29 September 2017

Kapuni Gas: Todd Petroleum v. Vector Gas

Todd Petroleum described as the “nuclear option” threats by Vector Gas to stop processing Todd’s drawdown from the Kapuni field as the two ramp up a long-running dispute over Vector’s pricing.  The High Court refused Vector’s request that a six-week trial scheduled for next April be split in two: first to determine interpretation issues; the second, competition and pricing issues. 

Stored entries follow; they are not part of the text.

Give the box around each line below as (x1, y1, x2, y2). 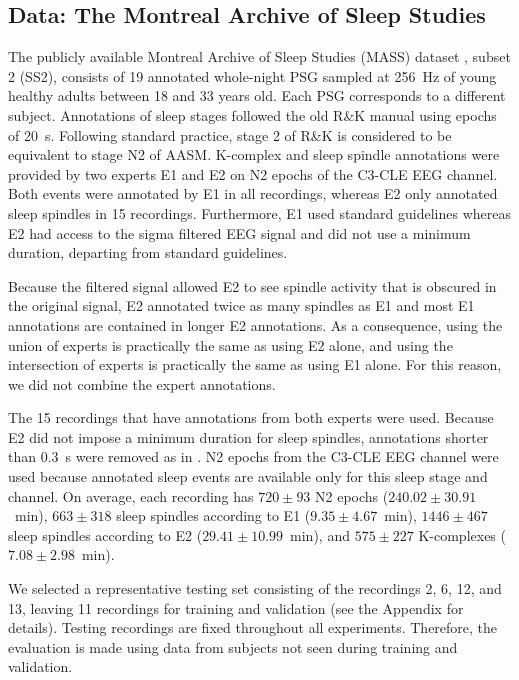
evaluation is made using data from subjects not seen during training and (8, 636, 458, 657)
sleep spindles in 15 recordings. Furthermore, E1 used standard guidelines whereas (8, 202, 511, 223)
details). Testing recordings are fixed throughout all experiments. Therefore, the (8, 617, 498, 638)
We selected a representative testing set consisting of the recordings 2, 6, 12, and (8, 578, 502, 599)
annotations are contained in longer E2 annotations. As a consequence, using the (8, 314, 503, 335)
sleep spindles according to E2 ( (8, 524, 203, 545)
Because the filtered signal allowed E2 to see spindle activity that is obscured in (8, 275, 497, 296)
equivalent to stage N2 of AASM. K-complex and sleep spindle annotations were (8, 144, 500, 165)
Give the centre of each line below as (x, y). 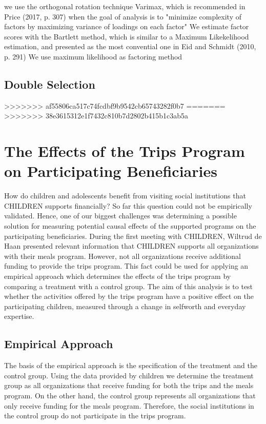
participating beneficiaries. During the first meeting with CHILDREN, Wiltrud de (133, 236)
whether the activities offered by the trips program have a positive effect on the (129, 296)
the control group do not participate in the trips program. (95, 416)
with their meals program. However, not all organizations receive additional (122, 256)
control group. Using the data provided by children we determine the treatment (129, 375)
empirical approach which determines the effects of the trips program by (118, 276)
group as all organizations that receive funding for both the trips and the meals (129, 385)
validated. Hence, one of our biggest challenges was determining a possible (120, 216)
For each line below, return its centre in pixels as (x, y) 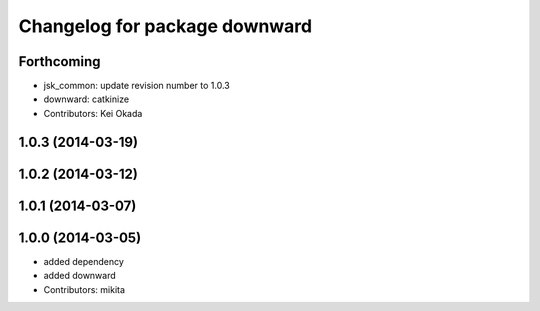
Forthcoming (59, 61)
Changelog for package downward (165, 26)
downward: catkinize (86, 99)
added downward (80, 276)
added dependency (84, 261)
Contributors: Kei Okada (93, 113)
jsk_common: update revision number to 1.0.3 (136, 86)
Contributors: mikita (84, 289)
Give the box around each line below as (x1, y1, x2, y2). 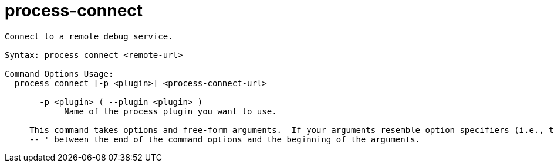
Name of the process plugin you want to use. (64, 106, 277, 116)
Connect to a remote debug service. (5, 31, 173, 41)
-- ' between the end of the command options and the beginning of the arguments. (29, 134, 421, 144)
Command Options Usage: (5, 69, 114, 79)
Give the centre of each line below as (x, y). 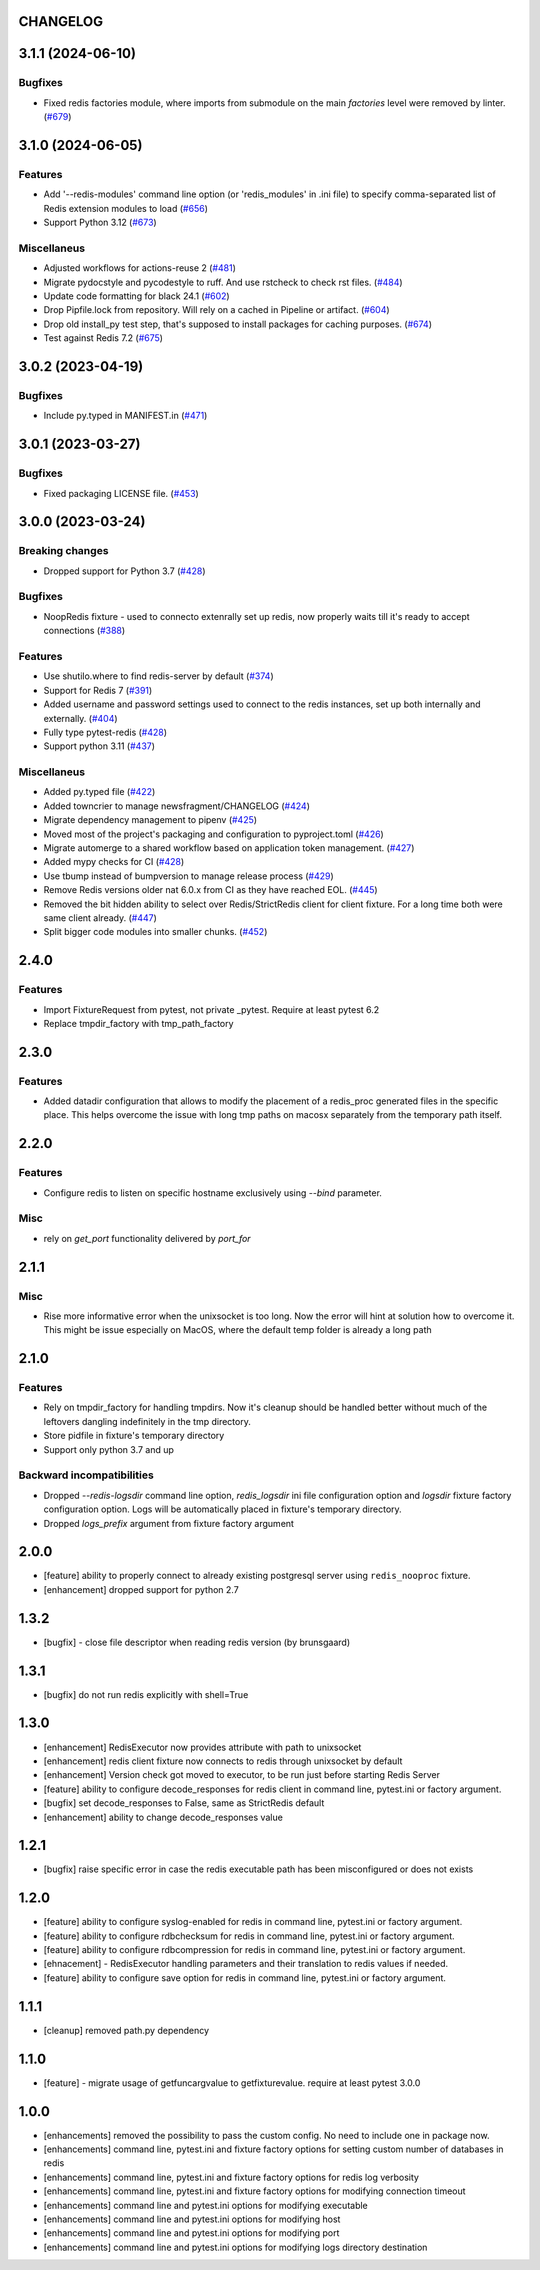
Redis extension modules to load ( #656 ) (126, 208)
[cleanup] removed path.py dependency (126, 2030)
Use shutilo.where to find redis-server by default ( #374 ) (158, 676)
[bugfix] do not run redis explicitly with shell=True (146, 1694)
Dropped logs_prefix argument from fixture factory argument (169, 1523)
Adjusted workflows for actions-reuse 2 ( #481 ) (140, 268)
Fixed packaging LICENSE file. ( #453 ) (121, 493)
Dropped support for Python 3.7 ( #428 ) (124, 571)
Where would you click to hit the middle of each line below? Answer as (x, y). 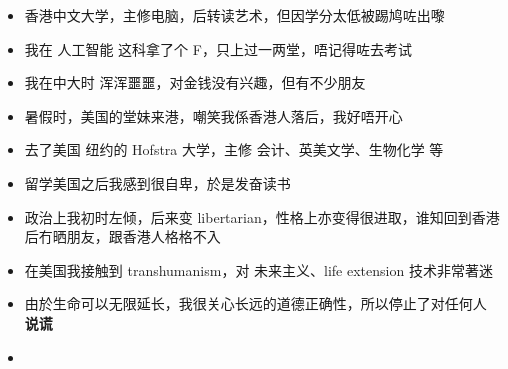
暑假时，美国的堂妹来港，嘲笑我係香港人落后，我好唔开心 (213, 115)
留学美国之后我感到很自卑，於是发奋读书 (157, 182)
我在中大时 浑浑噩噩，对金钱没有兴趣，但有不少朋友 (195, 82)
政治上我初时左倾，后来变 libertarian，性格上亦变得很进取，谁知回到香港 (262, 216)
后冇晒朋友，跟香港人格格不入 (122, 236)
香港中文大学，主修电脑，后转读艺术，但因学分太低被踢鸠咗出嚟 (234, 15)
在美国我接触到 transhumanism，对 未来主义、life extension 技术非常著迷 (258, 269)
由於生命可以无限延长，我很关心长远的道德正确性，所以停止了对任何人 (255, 303)
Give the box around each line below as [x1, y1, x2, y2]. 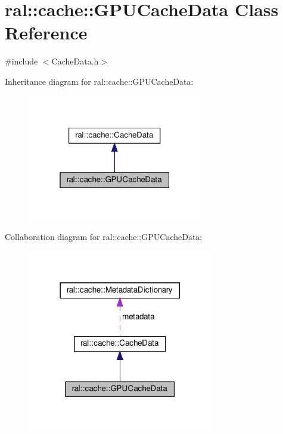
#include [5, 55, 38, 67]
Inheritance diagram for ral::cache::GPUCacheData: [5, 75, 194, 87]
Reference [5, 20, 88, 45]
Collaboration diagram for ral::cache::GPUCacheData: [5, 230, 203, 242]
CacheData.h [51, 55, 99, 67]
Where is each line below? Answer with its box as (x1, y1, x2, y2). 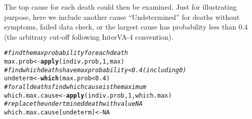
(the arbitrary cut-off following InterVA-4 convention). (4, 31, 174, 42)
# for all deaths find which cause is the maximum (4, 83, 147, 91)
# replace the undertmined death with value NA (4, 100, 143, 108)
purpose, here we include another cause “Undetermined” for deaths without (4, 11, 240, 22)
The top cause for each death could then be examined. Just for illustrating (4, 2, 237, 12)
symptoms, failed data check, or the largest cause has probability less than (4, 21, 237, 32)
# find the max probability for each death (4, 49, 128, 57)
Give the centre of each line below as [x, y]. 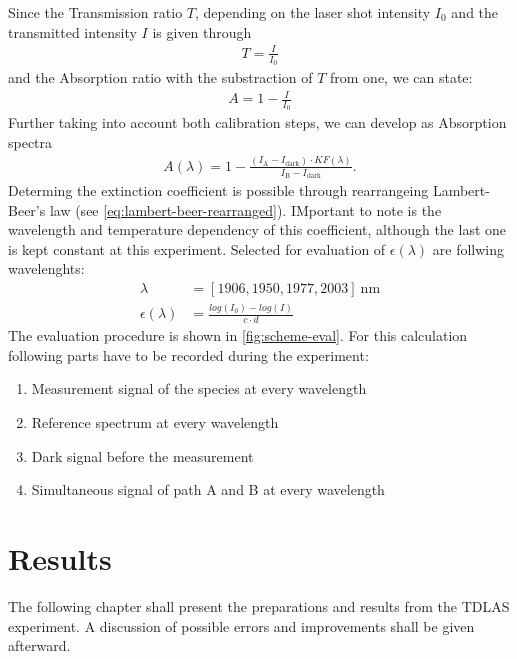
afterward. [39, 645]
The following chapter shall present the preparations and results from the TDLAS [259, 605]
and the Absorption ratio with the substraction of [160, 76]
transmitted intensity [72, 31]
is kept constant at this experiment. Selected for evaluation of [197, 248]
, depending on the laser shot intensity [313, 12]
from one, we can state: [401, 76]
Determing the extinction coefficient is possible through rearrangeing [218, 190]
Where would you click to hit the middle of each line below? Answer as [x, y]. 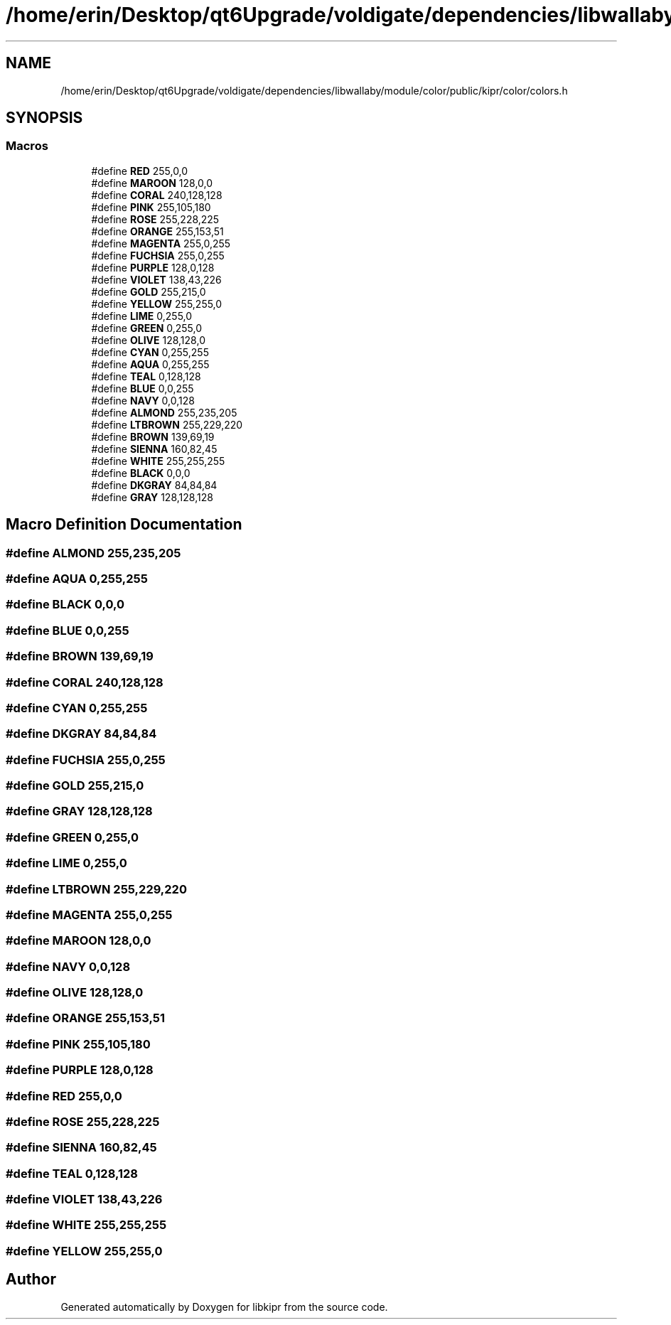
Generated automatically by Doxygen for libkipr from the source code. [224, 1307]
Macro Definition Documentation [124, 525]
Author [31, 1280]
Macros [27, 146]
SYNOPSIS [44, 118]
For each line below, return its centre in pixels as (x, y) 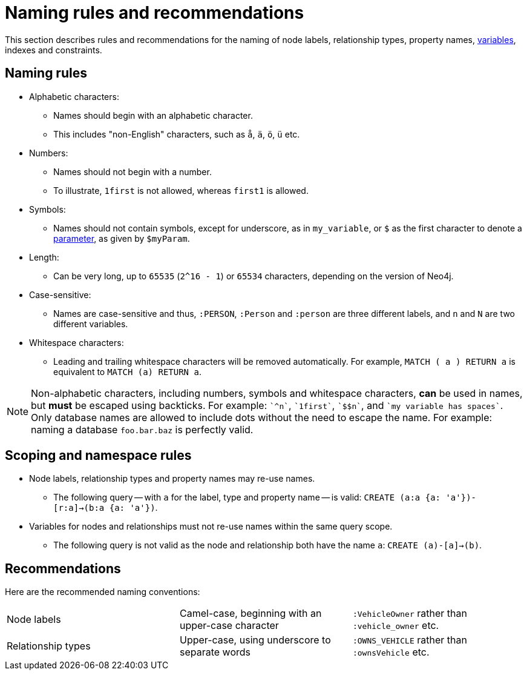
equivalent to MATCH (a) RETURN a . (127, 371)
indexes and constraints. (54, 50)
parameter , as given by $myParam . (122, 238)
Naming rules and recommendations (155, 13)
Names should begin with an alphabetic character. (153, 115)
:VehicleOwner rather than (410, 613)
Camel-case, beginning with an (250, 613)
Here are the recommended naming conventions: (103, 592)
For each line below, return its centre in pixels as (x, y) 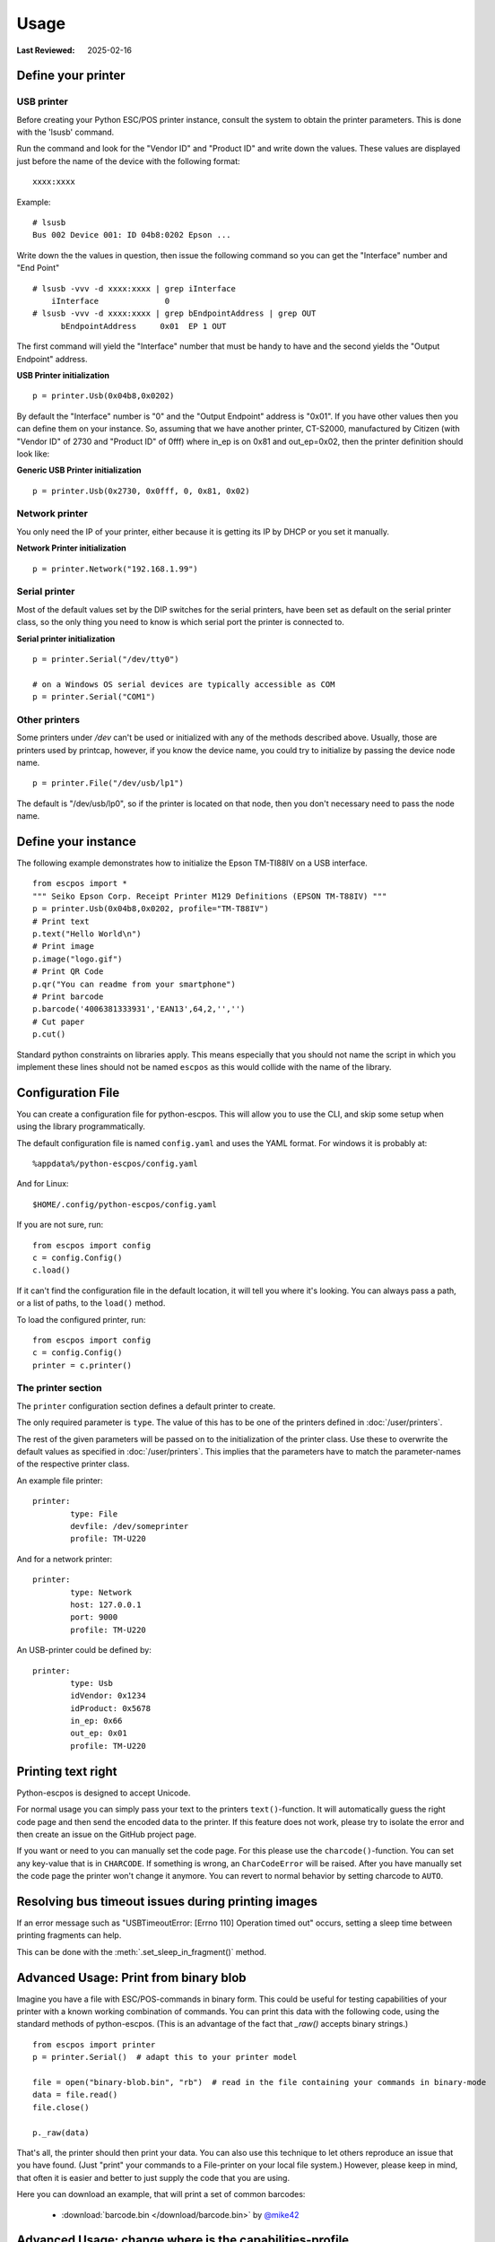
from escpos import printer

Commerce Act litigation in 1997 forced owners of the Taranaki Kapuni Gas treatment plant to process competitors’ gas at a reasonable price.  This price was set in a 1999 arbitration with producer price index adjustments applied every two years.  Nearly two decades on, Todd holding extraction rights from the Kapuni field and Vector Gas as owner of the Kapuni Gas treatment plant dispute the 1999 arbitration both as to its effect (interpretation issues) and its relevance (competition and pricing issues).  Vector says market dynamics have changed since the 1997 High Court ruling.  The position should be revisited.  In any event, the formula for fixing a processing fee is no longer reasonable, it says.
Justice Dobson refused Vector’s request to split the trial into two separate hearings.  The factual background is complex, he said.  There is twenty years of history behind the litigation.  Evidence relevant to interpretation issues will cross over into competition issues.  There is a risk findings of fact made at a first hearing could hamper decisions at a second.  A second hearing is delayed if there are protracted appeals from the first, he said.           
Todd Petroleum v. Vector Gas – High Court (29.09.17)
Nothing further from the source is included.